## Overview

• Floating-point numbers are numbers with a fractional component, such as 3.14159, 0.1, and -273.15.
• Float represents a 32-bit floating-point number.

## 1. Converting Floating-Point Values

#### 1.1 init(_:)

• Creates a new instance that approximates the given value.
let x: Double = 21.25
let y = Float(x)
print(y)
//prints 21.25

#### 1.2 init(signOf:magnitudeOf:)

• Creates a new floating-point value using the sign of one value and the magnitude of another.
let a = -21.5
let b = 305.15
let c = Double(signOf: a, magnitudeOf: b)
print(c)
//prints -305.15

#### 1.3 init(sign:exponent:significand:)

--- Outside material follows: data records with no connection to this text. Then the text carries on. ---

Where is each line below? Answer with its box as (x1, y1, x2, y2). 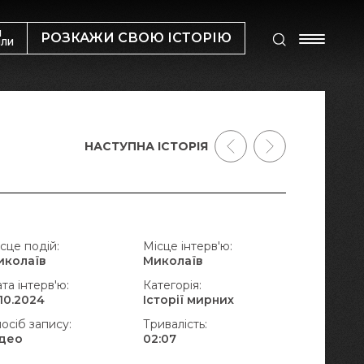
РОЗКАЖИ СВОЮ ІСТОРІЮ (41, 30, 232, 45)
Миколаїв (142, 253, 203, 268)
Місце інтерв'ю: (142, 239, 232, 253)
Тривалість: (142, 317, 207, 331)
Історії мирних (142, 292, 234, 307)
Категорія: (142, 278, 201, 292)
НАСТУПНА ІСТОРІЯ (84, 139, 208, 154)

• Creates a new value from the given sign, exponent, and significand.
let z = Double(sign: .plus, exponent: -2, significand: 1.5)
print(z)
//prints 0.375

## 2. Performing Calculations

#### 2.1 Floating-Point Operators for Float

• Perform arithmetic and bitwise operations or compare values.
print(a + b)
//prints 283.65

print(a - b)
//prints -326.65

print(a * b)
//prints -6560.725

print(a / b)
//prints -0.0704571522202196

a += b
print(a)
//prints 283.65

a -= b
print(a)
//prints -21.5

a *= b
print(a)
//prints -6560.725

a /= b
print(a)
//prints -21.5

#### 2.2 squareRoot()

• Returns the square root of the value, rounded to a representable value.
func hypotenuse(_ a: Double, _ b: Double) -> Double {
return (a * a + b * b).squareRoot()
}

let (dx, dy) = (3.0, 4.0)
let distance = hypotenuse(dx, dy)
print(distance)
//prints 5.0

#### 2.3 remainder(dividingBy:)

• Returns the remainder of this value divided by the given value.
let q = (x / 0.75).rounded(.toNearestOrEven)
let r = x.remainder(dividingBy: 0.75)
print(q,r)
// prints 28.0 0.25

#### 2.4 negate()

• Replaces this value with its additive inverse.
var k = 21
k.negate()
print(k)
//prints -21

## 3. Rounding

#### 3.1 rounded()

• Returns this value rounded to an integral value using “schoolbook rounding.”
let m = 6.5
print(m.rounded(.toNearestOrAwayFromZero))
// prints 7.0
print(m.rounded(.towardZero))
//prints 6.0
print(m.rounded(.up))
//prints 7.0
print(m.rounded(.down))
//prints 6.0

#### 3.2 round()

• Rounds this value to an integral value using “schoolbook rounding.”
var j = 5.2
j.round()
print(j)
// prints 5.0
var h = 5.5
h.round()
print(h)
//prints 6.0
var g = -5.5
g.round()
print(g)
//prints -5.0

## 4. Comparing Floats

print(a > b)
//prints false

print(a < b)
//prints true

print(a <= b)
//prints true

print(a >= b)
//prints false

print(a == b)
//prints false

#### 4.2 maximum(::)

Returns the greater of the two given values.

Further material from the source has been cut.